* How to complete this task
Your answer must contain only the lines from the one containing "上面的图 [fig:layout-comparison] 是用本文方法以及TM方法生成" through the end of the entries below, reproduced character for character.

━━━━━ Material supplied ━━━━━

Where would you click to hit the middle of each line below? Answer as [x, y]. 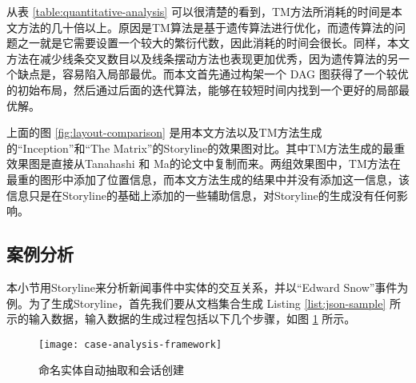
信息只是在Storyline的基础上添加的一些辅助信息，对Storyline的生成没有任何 [202, 195]
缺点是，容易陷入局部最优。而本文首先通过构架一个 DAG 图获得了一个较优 [213, 74]
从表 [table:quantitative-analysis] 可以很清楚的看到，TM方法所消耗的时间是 [199, 11]
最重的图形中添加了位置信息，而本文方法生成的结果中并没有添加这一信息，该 [208, 179]
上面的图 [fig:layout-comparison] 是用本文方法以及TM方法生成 [164, 132]
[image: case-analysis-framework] [130, 344]
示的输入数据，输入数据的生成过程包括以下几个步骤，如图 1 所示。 [181, 319]
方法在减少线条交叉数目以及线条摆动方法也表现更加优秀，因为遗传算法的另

━━━━━

* Answer for the task
上面的图 [fig:layout-comparison] 是用本文方法以及TM方法生成 [164, 132]
[image: case-analysis-framework] [130, 344]
示的输入数据，输入数据的生成过程包括以下几个步骤，如图 1 所示。 [181, 319]
方法在减少线条交叉数目以及线条摆动方法也表现更加优秀，因为遗传算法的另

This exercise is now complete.